_Task inputs_.

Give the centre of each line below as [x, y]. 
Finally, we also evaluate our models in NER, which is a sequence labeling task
---
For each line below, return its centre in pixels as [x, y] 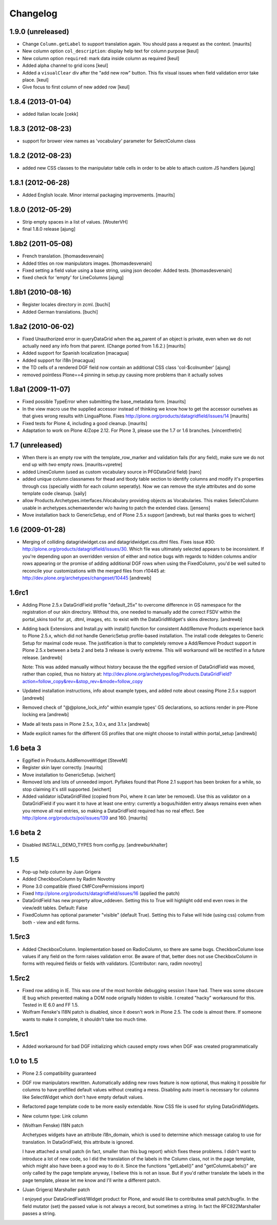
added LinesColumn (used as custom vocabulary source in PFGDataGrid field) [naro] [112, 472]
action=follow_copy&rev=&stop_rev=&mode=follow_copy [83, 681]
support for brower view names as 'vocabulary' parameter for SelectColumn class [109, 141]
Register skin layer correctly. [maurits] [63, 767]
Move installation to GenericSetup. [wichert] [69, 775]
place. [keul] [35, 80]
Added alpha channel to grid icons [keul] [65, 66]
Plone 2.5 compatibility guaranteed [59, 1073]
* * *
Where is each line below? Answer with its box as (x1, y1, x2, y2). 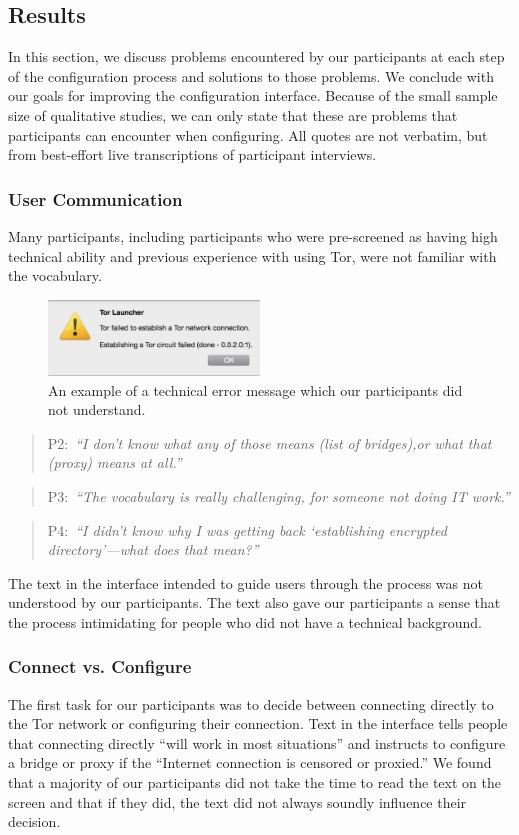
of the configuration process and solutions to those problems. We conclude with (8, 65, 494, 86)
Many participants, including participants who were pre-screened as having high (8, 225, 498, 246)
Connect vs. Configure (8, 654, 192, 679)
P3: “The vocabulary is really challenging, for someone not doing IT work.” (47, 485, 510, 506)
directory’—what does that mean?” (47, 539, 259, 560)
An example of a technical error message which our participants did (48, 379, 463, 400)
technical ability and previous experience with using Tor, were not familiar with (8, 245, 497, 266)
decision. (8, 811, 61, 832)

_Problem statement_.
What you return should be exactly the lines above, starting at the one with "Register skin layer" and ending at the one with "Plone 2.5 compatibility guaranteed [59, 1073]", and nothing else.

_Answer box_.
Register skin layer correctly. [maurits] [63, 767]
Move installation to GenericSetup. [wichert] [69, 775]
place. [keul] [35, 80]
Added alpha channel to grid icons [keul] [65, 66]
Plone 2.5 compatibility guaranteed [59, 1073]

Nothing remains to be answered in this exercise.